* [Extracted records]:
== Segment start ==
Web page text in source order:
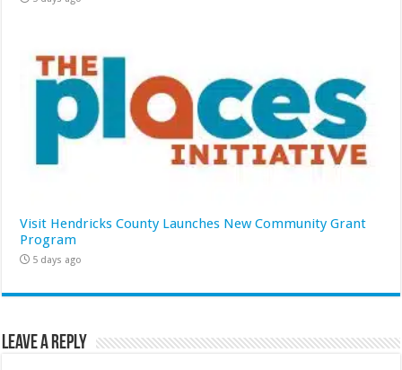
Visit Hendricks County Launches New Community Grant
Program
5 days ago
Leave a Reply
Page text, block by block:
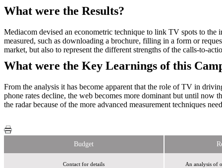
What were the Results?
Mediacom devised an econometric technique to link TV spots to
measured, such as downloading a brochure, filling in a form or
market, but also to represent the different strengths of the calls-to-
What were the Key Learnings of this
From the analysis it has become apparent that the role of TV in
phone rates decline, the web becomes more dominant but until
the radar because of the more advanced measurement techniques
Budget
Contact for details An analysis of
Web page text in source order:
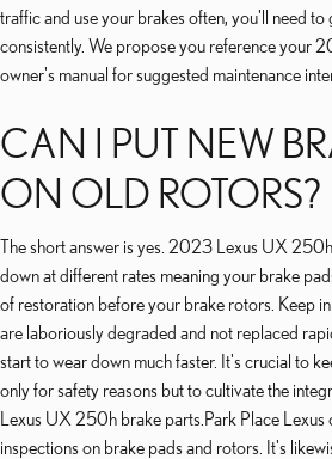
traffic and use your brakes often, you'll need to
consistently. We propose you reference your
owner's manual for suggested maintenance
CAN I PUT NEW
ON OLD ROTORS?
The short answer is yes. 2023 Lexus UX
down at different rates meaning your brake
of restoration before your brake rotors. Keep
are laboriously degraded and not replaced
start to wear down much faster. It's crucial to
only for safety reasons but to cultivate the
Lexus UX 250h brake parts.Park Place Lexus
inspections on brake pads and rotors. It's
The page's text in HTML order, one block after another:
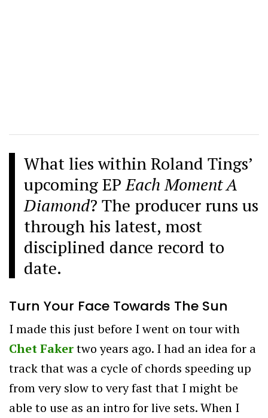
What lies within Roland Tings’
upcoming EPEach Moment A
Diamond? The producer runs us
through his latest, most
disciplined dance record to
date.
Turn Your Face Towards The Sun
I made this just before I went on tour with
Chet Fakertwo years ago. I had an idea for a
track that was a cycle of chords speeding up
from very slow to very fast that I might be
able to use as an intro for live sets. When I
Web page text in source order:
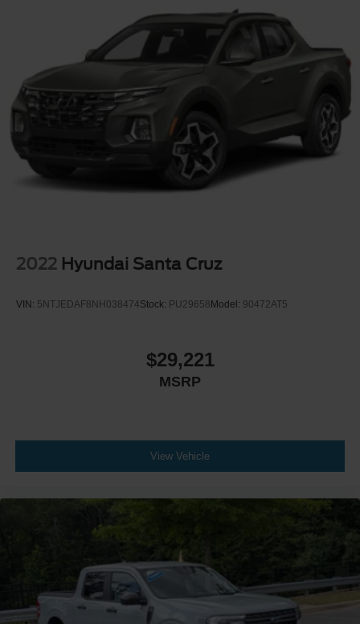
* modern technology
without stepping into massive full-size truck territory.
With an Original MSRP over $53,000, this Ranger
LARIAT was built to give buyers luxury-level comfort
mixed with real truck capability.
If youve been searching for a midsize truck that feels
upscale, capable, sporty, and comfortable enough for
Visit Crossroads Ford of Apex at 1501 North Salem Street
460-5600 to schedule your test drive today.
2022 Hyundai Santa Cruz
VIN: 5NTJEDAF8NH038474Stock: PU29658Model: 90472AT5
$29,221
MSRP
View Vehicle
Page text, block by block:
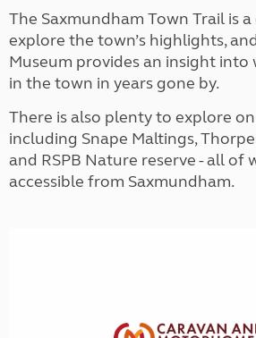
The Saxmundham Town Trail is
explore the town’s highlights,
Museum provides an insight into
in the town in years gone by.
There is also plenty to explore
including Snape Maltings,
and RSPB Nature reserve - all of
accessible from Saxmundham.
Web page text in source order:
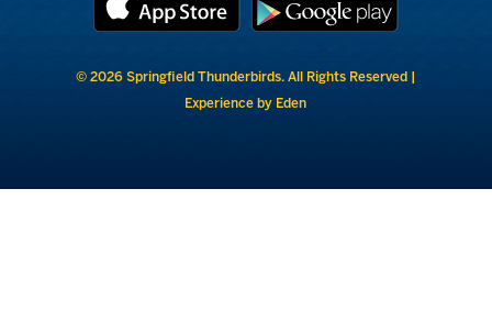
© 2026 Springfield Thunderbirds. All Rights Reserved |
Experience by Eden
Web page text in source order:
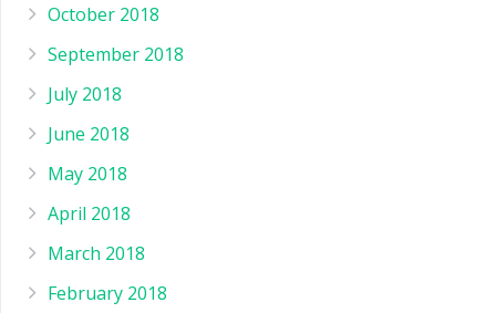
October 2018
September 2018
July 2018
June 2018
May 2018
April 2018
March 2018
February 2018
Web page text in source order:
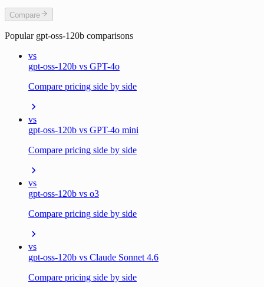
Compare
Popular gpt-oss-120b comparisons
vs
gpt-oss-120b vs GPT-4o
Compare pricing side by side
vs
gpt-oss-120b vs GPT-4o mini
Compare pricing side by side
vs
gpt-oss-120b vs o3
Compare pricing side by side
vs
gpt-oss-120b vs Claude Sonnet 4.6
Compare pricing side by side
== Segment end ==
* [Task objective]:
Show every line of the data in which the word "Visit" appears.

* [Response below]:
Visit Hendricks County Launches New Community Grant
Visit Crossroads Ford of Apex at 1501 North Salem Street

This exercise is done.